In addition to the shelved plans, Kore hired Jay Bellows as CEO to take the company in a new direction with Gorrill stepping down.
“This decision was not made lightly, but I’m confident it is the right time for the company to embrace its next chapter,” Gorrill said in a LinkedIn post.
Plans for the Koreplex campus unanimously received support from the Buckeye Valley Chamber of Commerce last year, and it was supposed to be the centerpiece of Kore’s growth strategy moving forward.
However, after years of hype and construction delays, the site was quietly listed for sale in mid-January, real estate trade journal Azbex first reported. The city’s chamber of commerce did not immediately respond to a request for comment.
Plans for Koreplex date back to May 2021, when Kore was weighing where it would locate the facility. The company eventually chose Buckeye. But over the years blueprints expanded, costs grew and dates kept getting pushed back.
Questions remain about what exactly happened, however, the Arizona Republic reported that Kore never received taxpayer money for the project. In the summer of 2023, Kore received a conditional commitment for an $850 million loan from the U.S. Department of Energy. But the funds never reportedly materialized, and little to no movement was made on the Koreplex facility.

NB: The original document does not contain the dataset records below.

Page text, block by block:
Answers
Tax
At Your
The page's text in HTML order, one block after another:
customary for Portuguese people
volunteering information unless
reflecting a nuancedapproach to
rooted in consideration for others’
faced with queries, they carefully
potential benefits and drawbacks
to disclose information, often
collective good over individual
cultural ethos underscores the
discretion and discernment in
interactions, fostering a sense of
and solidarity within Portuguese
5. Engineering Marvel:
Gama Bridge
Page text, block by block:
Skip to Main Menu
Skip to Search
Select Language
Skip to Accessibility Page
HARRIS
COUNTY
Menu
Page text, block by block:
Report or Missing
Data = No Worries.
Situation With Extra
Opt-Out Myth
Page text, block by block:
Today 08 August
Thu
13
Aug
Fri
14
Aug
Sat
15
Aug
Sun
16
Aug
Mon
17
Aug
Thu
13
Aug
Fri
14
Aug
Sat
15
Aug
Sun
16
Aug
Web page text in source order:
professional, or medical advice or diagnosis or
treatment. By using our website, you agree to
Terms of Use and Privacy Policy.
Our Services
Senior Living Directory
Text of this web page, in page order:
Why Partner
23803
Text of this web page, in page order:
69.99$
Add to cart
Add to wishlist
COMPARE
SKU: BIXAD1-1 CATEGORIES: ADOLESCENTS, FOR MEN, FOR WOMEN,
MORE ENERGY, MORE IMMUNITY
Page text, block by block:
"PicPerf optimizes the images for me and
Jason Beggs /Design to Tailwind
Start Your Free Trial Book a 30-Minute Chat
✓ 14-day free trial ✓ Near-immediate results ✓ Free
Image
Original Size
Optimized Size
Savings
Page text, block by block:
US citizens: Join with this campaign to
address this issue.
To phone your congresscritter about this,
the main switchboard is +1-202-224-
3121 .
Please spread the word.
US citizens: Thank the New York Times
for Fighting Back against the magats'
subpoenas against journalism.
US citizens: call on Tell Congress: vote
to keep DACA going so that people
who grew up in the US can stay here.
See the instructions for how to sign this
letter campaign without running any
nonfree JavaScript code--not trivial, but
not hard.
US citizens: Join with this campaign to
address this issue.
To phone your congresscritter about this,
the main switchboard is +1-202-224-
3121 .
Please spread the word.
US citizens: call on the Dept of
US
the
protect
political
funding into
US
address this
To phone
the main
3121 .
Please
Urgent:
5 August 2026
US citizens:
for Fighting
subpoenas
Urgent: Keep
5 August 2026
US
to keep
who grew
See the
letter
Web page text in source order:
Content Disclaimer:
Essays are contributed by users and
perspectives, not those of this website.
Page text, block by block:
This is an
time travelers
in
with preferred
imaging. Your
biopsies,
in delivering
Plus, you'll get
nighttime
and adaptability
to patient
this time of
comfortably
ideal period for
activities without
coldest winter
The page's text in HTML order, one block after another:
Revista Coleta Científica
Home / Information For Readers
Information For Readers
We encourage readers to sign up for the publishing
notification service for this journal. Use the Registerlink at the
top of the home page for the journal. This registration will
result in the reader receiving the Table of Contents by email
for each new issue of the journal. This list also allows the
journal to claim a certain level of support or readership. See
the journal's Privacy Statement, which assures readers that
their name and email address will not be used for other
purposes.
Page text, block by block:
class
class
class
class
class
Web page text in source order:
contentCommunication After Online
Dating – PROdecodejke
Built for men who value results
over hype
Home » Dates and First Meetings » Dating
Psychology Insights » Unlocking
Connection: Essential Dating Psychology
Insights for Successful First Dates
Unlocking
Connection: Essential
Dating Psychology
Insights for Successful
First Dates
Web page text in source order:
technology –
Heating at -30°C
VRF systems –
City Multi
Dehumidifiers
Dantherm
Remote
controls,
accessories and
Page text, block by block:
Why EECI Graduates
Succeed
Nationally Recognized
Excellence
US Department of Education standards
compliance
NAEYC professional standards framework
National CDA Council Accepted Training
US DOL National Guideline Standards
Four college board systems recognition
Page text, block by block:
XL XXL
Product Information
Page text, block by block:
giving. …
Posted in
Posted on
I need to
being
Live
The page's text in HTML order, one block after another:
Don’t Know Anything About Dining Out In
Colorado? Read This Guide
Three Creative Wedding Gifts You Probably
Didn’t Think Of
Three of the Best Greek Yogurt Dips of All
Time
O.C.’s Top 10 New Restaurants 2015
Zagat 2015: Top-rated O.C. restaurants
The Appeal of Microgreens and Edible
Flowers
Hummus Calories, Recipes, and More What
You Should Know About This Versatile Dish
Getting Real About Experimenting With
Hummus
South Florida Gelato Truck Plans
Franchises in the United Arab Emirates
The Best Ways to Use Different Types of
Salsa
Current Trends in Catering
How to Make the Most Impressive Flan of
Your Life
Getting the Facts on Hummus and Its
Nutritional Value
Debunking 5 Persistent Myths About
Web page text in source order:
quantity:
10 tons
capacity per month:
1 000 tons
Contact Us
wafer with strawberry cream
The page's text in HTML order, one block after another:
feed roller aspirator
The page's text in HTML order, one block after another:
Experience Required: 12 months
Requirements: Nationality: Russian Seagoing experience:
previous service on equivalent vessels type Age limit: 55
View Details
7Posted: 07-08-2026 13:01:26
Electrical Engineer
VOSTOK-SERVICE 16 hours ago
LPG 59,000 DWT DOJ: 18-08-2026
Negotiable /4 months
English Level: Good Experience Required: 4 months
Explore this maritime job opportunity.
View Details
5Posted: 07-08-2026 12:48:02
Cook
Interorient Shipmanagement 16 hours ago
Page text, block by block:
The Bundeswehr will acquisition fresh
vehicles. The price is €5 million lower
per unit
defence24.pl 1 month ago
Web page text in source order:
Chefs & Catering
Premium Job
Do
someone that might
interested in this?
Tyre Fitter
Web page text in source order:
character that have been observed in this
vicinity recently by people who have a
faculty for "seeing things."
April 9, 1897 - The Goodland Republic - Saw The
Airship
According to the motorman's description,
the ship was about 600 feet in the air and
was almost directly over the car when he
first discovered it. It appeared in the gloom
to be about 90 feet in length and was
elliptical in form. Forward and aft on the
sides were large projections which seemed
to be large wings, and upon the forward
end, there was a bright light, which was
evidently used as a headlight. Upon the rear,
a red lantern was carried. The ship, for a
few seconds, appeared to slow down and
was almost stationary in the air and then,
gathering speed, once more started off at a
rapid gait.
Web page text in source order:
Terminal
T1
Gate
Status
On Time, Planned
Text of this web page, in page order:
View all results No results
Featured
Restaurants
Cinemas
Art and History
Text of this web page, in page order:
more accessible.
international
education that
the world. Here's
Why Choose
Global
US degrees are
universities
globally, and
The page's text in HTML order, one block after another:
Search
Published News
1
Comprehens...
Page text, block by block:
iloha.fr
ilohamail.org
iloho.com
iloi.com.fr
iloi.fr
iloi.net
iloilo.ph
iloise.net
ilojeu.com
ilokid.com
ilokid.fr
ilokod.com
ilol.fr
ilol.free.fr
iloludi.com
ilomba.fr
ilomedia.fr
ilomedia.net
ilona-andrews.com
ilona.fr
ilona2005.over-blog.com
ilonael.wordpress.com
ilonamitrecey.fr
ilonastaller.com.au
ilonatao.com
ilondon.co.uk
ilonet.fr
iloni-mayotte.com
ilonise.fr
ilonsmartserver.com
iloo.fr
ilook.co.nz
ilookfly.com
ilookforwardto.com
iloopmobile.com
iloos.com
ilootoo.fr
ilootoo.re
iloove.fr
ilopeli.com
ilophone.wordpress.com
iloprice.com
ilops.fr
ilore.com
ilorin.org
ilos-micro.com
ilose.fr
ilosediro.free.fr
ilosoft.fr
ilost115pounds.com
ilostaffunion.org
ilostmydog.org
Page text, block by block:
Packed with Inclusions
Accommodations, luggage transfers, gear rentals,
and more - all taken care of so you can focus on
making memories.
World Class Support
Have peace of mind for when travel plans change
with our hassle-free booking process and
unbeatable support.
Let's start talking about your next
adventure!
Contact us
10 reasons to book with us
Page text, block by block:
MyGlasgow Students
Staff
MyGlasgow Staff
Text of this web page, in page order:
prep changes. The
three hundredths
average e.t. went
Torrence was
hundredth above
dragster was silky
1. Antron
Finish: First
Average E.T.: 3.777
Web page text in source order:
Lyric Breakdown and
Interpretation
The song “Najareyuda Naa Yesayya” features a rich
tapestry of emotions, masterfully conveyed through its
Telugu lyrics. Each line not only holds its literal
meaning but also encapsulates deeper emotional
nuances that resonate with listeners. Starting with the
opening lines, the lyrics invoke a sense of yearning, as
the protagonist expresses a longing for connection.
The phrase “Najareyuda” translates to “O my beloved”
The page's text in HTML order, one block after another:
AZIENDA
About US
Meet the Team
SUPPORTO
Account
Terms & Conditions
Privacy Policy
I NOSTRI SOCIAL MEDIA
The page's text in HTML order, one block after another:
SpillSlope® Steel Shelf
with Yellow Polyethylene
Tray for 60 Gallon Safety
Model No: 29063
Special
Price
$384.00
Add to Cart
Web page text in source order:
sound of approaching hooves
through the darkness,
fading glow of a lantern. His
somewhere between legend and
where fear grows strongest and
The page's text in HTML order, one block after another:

Around the same time the site was listed for sale, general contractor Yates Construction filed a lien against the Koreplex property for nearly $10.4 million to secure payment of debt or services rendered.
The plant would have added to the manufacturing boom happening in and around Phoenix. Federal funding from the 2022 CHIPS and Science Act has spurred the construction and development of high-tech manufacturing facilities focused on renewable energy, microchips and more. The Phoenix metro area saw 14 major project announcements between 2020 and 2023.